The paper Social Security card has been a staple of American life for nearly a century, but researchers say this bedrock of federal identification is due for a digital update in the face of clever cybercriminals.
“Modernizing the [Social Security number] gives the U.S. an opportunity to fix one of the internet’s most pressing problems: authentication,” according to an October report from McAfee and the Center for Strategic and International Studies.
The report comes as cybercriminals have preyed on the nine-digit number. Anywhere between 60 to 80 percent of Social Security numbers had been reported stolen by 2015, and there have been more large-scale breaches since, according to the study.
Addressing the need to secure an identifier that was never designed to participate in digital commerce would help “to create the trusted foundation for innovation in improved authentication of identity.”

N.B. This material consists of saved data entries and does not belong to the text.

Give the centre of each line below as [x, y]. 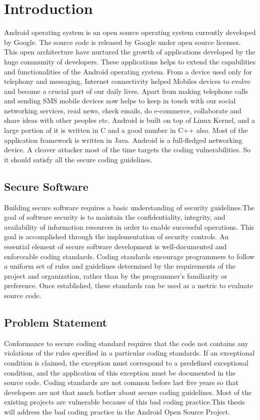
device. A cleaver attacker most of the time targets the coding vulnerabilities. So [127, 150]
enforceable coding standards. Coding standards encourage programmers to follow [129, 256]
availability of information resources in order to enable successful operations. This [129, 226]
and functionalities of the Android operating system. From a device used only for [128, 71]
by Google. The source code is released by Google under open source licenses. [122, 42]
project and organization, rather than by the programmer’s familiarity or [116, 275]
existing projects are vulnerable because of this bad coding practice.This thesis [124, 402]
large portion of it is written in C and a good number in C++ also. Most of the [126, 130]
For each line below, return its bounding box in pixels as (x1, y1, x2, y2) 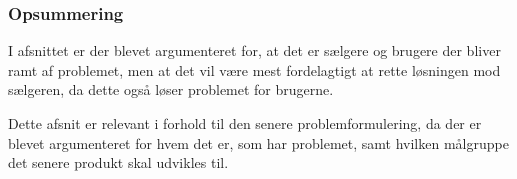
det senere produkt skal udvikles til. (8, 152, 229, 173)
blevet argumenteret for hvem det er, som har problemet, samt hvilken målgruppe (8, 132, 509, 153)
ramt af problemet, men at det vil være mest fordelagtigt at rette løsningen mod (8, 59, 501, 80)
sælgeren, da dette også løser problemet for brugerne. (8, 79, 334, 100)
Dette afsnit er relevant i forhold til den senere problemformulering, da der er (8, 113, 482, 133)
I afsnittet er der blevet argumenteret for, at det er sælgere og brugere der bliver (8, 40, 501, 61)
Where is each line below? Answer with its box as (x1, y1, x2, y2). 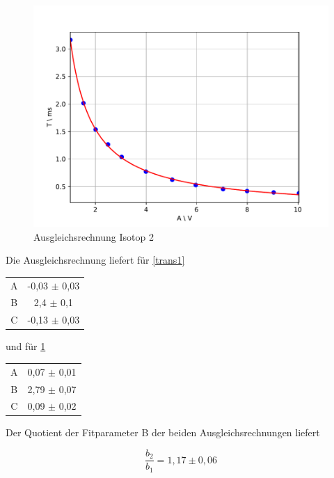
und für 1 (6, 339, 46, 353)
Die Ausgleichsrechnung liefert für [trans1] (6, 253, 185, 267)
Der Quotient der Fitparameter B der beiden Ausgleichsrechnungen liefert (6, 425, 320, 440)
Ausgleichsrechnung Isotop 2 (33, 229, 154, 244)
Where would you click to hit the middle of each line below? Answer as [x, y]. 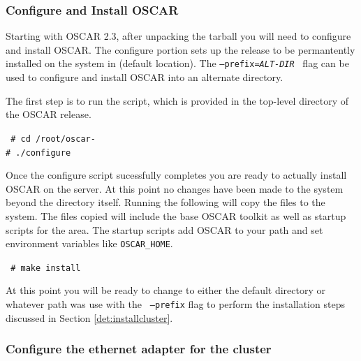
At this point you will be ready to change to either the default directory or [166, 290]
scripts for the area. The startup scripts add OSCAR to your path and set [164, 229]
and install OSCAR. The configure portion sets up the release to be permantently [180, 49]
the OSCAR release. [49, 114]
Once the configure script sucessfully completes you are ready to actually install [176, 175]
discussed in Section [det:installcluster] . [89, 317]
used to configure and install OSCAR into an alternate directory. [145, 77]
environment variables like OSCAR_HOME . [89, 243]
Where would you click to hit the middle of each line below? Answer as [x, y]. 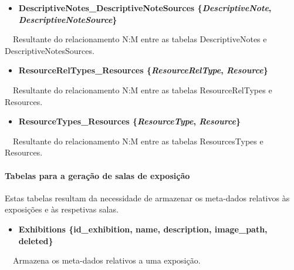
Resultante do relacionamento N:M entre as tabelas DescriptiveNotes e [140, 39]
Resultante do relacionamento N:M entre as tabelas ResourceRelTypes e [142, 90]
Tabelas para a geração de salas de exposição [97, 175]
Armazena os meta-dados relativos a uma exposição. [107, 260]
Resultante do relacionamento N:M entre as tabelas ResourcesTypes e [138, 141]
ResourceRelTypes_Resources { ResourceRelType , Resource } [143, 70]
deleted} [36, 240]
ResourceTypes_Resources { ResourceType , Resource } [130, 121]
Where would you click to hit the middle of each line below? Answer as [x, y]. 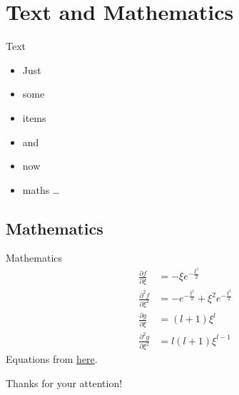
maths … [41, 189]
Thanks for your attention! [64, 383]
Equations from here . [52, 359]
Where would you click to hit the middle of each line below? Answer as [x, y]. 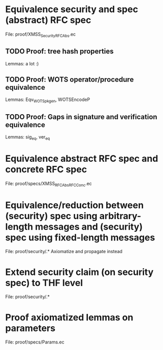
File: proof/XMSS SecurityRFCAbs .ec [41, 35]
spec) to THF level [44, 283]
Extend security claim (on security [79, 272]
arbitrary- [120, 216]
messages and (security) [89, 226]
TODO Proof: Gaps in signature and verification [81, 117]
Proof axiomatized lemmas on [69, 317]
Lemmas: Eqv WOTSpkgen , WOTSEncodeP [48, 100]

“The United States needs to move the Social Security card into the 21st century,” the report said, recommending the solution be a “smart card” that includes an embedded chip like the one now ubiquitous on credit and debit cards.
The chip would supply a proxy number, while the actual Social Security number would be encrypted in a digital “vault.” This way, if the proxy number was compromised, it wouldn’t immediately provide access to all the records tied to the SSN and a new proxy could be generated without having to assign a new SSN.
McAfee and CSIS argued that smart cards would be the best path for modernization because there is already extensive experience with using chip-and-PIN cards on a mass scale, they could be slowly introduced, and they would be easier to implement.
A digital smart card could have similar benefits as two-factor authentication or other types of biometrics that “make life harder for cybercriminals,” according to the report.